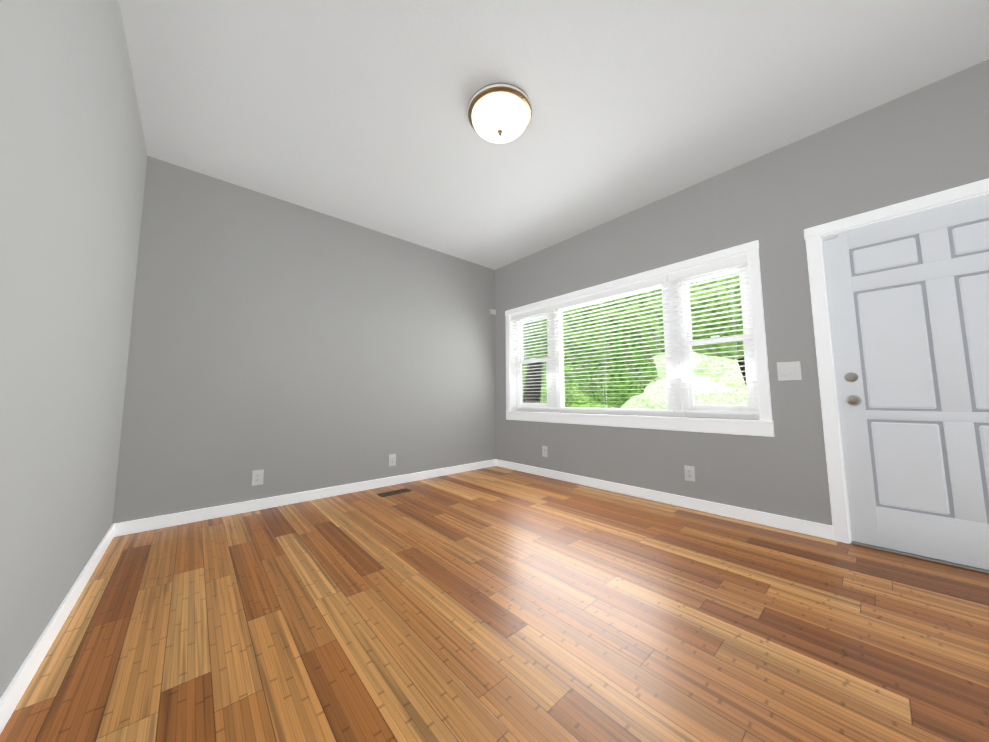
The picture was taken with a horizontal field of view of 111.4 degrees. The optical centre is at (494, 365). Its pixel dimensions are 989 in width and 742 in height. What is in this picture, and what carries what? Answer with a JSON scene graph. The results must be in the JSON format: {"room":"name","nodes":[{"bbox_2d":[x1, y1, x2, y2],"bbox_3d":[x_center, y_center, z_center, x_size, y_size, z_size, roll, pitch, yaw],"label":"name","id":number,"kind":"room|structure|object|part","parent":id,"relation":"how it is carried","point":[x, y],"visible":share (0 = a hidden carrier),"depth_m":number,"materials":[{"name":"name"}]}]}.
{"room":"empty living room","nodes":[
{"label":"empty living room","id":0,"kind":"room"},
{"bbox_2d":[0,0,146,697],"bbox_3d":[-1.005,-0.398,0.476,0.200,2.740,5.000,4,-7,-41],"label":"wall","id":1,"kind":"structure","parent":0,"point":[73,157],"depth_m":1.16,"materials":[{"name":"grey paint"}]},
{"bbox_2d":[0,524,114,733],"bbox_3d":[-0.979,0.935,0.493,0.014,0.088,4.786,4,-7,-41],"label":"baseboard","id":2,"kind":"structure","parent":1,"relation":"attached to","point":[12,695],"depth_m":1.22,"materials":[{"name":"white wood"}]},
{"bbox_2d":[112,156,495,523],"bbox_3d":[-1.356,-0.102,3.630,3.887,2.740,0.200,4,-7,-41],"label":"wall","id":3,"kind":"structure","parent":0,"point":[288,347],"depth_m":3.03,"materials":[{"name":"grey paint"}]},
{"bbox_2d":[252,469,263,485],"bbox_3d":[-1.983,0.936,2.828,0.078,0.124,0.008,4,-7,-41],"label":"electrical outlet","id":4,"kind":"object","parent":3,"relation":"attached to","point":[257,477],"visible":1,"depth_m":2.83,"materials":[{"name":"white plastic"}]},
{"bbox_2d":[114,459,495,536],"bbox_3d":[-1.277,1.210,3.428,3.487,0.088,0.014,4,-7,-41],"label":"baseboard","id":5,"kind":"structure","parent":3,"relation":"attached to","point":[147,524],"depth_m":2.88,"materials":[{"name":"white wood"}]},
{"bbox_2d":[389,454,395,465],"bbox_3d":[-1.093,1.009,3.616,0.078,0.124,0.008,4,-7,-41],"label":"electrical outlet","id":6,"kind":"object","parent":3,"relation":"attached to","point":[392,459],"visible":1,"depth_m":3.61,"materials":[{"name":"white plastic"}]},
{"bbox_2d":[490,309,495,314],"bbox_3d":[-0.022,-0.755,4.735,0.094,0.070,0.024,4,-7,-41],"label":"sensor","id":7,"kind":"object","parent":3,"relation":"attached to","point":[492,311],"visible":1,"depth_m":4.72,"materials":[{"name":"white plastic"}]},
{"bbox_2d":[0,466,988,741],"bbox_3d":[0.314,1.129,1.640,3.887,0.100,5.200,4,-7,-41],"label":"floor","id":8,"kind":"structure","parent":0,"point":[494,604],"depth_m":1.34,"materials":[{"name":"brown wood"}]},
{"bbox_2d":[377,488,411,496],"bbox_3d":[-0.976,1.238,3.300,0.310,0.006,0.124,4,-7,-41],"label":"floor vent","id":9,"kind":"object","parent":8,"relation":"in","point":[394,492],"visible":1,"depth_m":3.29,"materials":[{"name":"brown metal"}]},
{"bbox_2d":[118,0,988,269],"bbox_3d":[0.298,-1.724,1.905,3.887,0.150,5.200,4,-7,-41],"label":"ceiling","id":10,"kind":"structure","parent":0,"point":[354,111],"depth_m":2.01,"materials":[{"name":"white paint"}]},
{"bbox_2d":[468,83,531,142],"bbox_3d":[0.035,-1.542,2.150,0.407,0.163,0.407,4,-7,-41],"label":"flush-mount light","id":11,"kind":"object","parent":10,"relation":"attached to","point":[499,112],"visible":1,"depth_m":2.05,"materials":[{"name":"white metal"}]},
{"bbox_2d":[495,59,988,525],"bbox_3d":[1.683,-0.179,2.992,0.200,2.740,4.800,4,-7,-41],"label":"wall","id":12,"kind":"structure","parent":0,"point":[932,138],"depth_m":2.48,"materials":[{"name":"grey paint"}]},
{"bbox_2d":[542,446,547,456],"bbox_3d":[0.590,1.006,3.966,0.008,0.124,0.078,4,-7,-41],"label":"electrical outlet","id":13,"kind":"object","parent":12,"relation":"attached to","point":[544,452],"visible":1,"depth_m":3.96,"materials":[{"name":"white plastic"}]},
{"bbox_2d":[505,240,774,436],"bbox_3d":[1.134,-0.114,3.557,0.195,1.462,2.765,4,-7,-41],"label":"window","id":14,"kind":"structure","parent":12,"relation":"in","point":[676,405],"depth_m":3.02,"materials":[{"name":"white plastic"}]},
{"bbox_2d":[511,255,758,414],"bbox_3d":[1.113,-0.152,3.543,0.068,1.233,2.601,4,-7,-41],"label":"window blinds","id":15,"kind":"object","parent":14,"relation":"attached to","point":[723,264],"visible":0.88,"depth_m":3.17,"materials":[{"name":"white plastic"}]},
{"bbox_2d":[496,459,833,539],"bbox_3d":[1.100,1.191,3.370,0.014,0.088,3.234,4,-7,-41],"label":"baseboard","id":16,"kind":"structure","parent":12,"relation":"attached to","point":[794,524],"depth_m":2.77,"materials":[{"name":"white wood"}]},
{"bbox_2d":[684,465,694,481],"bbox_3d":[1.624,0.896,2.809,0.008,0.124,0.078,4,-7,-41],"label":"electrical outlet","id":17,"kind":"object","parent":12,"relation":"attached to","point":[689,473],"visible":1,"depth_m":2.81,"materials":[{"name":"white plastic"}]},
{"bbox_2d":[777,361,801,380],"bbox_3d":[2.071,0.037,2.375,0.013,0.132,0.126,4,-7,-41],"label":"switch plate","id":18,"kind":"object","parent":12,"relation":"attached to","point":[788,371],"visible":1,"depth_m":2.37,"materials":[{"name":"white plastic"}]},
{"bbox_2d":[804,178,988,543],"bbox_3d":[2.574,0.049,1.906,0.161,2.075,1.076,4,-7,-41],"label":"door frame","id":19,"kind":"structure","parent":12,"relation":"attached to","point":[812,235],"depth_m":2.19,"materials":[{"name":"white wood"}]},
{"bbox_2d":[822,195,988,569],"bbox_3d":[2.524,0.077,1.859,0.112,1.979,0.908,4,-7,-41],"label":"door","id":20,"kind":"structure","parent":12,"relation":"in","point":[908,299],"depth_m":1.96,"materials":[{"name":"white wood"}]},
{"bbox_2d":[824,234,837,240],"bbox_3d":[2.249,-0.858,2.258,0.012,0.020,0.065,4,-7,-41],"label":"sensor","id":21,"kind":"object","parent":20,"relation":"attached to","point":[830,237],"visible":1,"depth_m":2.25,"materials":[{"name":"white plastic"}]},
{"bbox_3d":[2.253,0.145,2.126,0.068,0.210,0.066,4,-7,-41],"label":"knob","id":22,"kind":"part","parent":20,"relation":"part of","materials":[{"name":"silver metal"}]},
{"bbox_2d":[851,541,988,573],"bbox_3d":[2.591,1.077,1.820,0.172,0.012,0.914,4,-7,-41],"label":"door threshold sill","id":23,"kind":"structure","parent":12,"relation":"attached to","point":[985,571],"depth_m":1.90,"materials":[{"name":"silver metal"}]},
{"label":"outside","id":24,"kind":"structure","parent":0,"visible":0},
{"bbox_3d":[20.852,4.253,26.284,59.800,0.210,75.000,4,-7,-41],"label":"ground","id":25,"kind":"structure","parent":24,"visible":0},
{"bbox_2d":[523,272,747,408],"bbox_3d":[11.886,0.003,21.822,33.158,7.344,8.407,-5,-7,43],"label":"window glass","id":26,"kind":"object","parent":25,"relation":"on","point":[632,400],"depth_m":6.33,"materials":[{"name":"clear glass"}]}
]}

### Problem requirements:
All lines in the listing above that contain "living" should be shown.

### Answer below:
{"room":"empty living room","nodes":[
{"label":"empty living room","id":0,"kind":"room"},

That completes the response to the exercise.